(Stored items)
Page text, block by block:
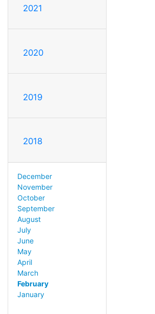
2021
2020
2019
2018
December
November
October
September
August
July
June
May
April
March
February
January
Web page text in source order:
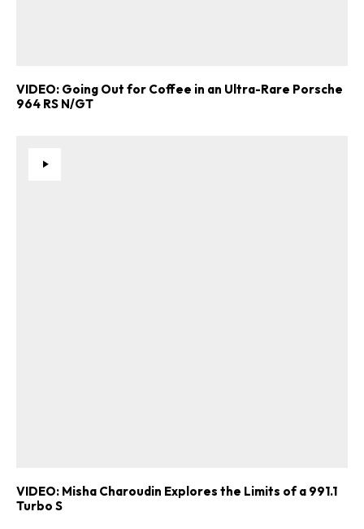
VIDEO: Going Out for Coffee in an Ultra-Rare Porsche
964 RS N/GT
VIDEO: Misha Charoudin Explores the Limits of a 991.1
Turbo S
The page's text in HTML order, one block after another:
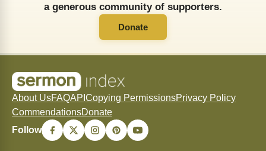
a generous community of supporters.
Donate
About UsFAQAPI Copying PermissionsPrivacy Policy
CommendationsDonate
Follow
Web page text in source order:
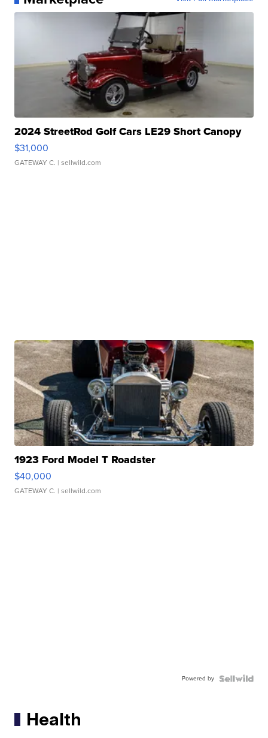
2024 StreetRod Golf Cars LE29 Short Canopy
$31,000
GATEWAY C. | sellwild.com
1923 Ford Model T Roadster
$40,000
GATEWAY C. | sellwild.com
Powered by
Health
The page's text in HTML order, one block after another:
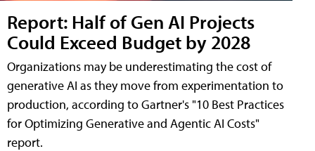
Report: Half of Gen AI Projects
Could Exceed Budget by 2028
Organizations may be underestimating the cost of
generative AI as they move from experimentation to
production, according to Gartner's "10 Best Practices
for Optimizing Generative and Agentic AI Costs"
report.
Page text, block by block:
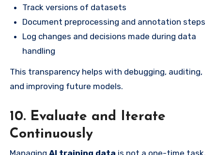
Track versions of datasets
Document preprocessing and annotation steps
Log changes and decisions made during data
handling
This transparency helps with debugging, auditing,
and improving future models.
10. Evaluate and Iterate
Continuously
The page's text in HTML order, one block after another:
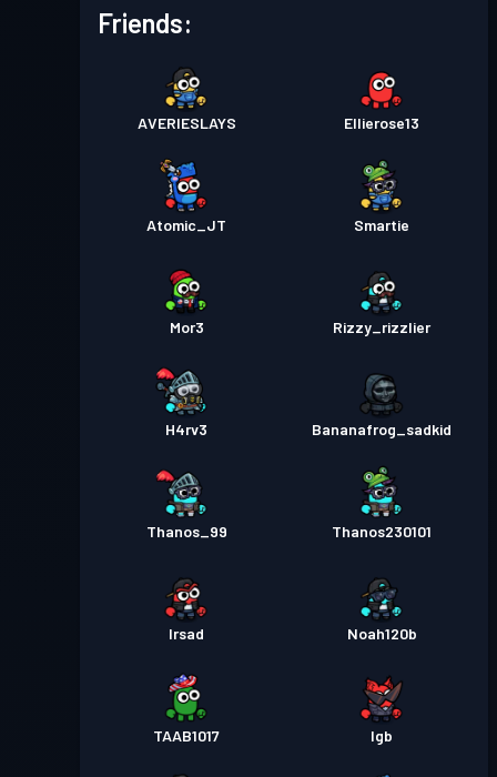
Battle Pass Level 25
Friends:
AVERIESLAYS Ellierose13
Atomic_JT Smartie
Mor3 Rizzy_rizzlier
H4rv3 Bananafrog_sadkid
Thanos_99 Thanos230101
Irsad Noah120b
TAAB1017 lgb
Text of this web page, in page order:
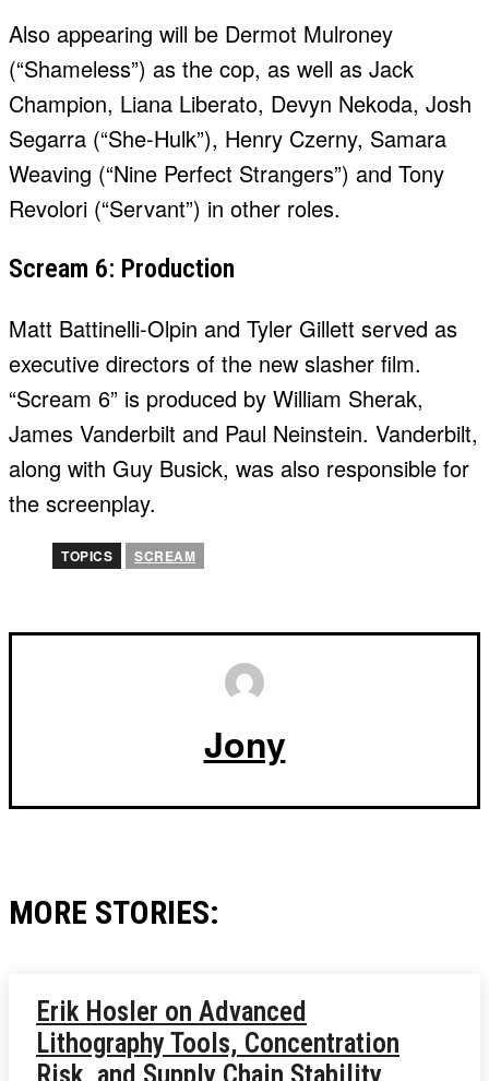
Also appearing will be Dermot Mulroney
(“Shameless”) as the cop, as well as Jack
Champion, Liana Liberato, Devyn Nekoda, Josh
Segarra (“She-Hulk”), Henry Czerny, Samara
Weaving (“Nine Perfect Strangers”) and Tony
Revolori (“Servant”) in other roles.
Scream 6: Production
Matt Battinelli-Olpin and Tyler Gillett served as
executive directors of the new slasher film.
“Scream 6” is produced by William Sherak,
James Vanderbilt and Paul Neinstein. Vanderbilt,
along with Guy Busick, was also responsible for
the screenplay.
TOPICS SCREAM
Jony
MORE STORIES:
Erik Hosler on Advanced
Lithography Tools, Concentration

• What to work on:
Word for word, restate each line above, minus its pictures.

• Answer section:
Page text, block by block:
2021
2020
2019
2018
December
November
October
September
August
July
June
May
April
March
February
January
Web page text in source order:
VIDEO: Going Out for Coffee in an Ultra-Rare Porsche
964 RS N/GT
VIDEO: Misha Charoudin Explores the Limits of a 991.1
Turbo S
The page's text in HTML order, one block after another:
a generous community of supporters.
Donate
About UsFAQAPI Copying PermissionsPrivacy Policy
CommendationsDonate
Follow
Web page text in source order:
2024 StreetRod Golf Cars LE29 Short Canopy
$31,000
GATEWAY C. | sellwild.com
1923 Ford Model T Roadster
$40,000
GATEWAY C. | sellwild.com
Powered by
Health
The page's text in HTML order, one block after another:
Report: Half of Gen AI Projects
Could Exceed Budget by 2028
Organizations may be underestimating the cost of
generative AI as they move from experimentation to
production, according to Gartner's "10 Best Practices
for Optimizing Generative and Agentic AI Costs"
report.
Page text, block by block:
Track versions of datasets
Document preprocessing and annotation steps
Log changes and decisions made during data
handling
This transparency helps with debugging, auditing,
and improving future models.
10. Evaluate and Iterate
Continuously
The page's text in HTML order, one block after another:
Battle Pass Level 25
Friends:
AVERIESLAYS Ellierose13
Atomic_JT Smartie
Mor3 Rizzy_rizzlier
H4rv3 Bananafrog_sadkid
Thanos_99 Thanos230101
Irsad Noah120b
TAAB1017 lgb
Text of this web page, in page order:
Also appearing will be Dermot Mulroney
(“Shameless”) as the cop, as well as Jack
Champion, Liana Liberato, Devyn Nekoda, Josh
Segarra (“She-Hulk”), Henry Czerny, Samara
Weaving (“Nine Perfect Strangers”) and Tony
Revolori (“Servant”) in other roles.
Scream 6: Production
Matt Battinelli-Olpin and Tyler Gillett served as
executive directors of the new slasher film.
“Scream 6” is produced by William Sherak,
James Vanderbilt and Paul Neinstein. Vanderbilt,
along with Guy Busick, was also responsible for
the screenplay.
TOPICS SCREAM
Jony
MORE STORIES:
Erik Hosler on Advanced
Lithography Tools, Concentration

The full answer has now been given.